_Task instructions_. Search the records for the string "using", then copy each line that has it.

_Raw data_.
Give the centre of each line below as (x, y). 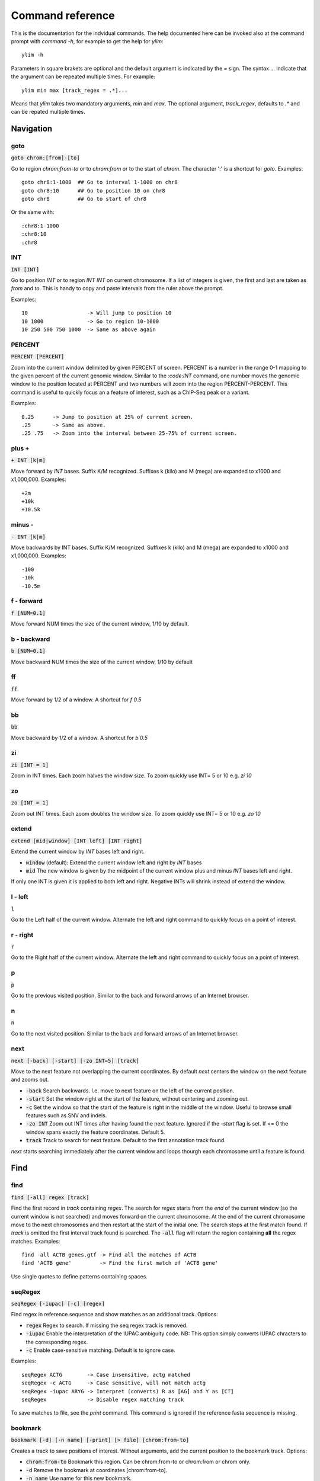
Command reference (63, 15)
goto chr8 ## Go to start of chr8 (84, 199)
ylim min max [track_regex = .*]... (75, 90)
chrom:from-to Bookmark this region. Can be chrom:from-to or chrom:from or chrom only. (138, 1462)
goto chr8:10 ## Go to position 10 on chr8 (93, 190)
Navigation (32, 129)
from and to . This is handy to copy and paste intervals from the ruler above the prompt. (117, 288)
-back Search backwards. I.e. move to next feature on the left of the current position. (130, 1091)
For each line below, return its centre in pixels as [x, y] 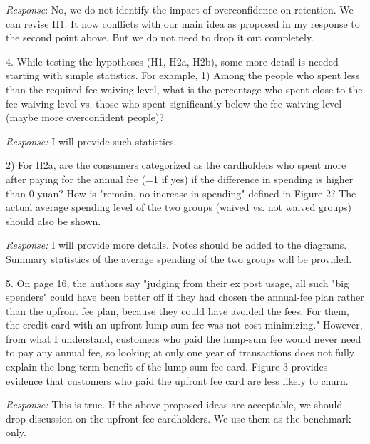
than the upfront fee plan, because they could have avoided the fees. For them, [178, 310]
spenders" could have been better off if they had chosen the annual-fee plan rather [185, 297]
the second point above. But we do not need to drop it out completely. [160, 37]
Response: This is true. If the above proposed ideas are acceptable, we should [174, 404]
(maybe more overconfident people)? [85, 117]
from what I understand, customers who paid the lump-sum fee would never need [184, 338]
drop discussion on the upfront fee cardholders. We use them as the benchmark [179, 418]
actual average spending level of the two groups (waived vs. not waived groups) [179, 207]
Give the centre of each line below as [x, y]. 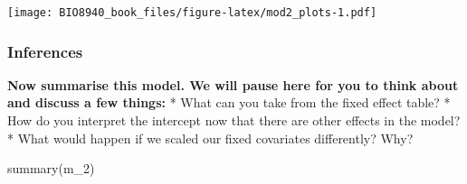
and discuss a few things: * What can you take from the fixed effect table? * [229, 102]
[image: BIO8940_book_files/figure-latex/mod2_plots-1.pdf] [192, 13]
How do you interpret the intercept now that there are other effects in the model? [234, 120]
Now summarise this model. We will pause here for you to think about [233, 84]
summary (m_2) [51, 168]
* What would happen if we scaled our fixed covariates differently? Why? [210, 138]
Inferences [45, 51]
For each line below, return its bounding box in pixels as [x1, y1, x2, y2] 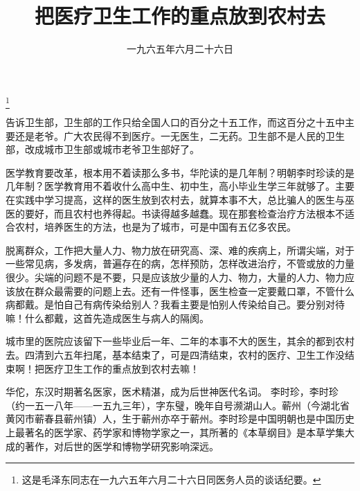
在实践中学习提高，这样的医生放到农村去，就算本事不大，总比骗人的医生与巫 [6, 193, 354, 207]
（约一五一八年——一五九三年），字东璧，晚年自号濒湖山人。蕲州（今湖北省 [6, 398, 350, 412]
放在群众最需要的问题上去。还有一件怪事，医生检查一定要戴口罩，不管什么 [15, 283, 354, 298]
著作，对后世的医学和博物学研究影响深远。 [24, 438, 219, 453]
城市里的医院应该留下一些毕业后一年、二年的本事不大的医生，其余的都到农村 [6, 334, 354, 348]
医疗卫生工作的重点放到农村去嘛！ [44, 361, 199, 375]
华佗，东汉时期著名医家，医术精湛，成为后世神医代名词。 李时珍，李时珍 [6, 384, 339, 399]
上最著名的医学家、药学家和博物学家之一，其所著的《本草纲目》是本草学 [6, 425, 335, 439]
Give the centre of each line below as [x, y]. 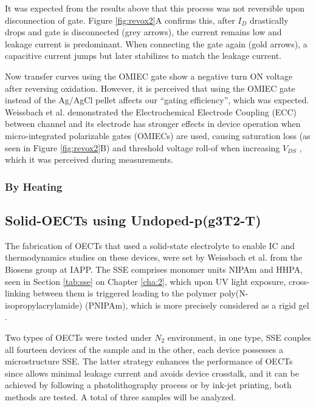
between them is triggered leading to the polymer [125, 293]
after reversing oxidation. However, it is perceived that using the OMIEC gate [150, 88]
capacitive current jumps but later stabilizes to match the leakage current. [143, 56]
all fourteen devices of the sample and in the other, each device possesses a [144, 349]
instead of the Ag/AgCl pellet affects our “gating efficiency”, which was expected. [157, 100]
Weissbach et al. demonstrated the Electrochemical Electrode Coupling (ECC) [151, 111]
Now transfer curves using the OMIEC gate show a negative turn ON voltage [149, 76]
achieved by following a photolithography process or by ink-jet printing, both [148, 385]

_Response area_.
after reversing oxidation. However, it is perceived that using the OMIEC gate [150, 88]
Now transfer curves using the OMIEC gate show a negative turn ON voltage [149, 76]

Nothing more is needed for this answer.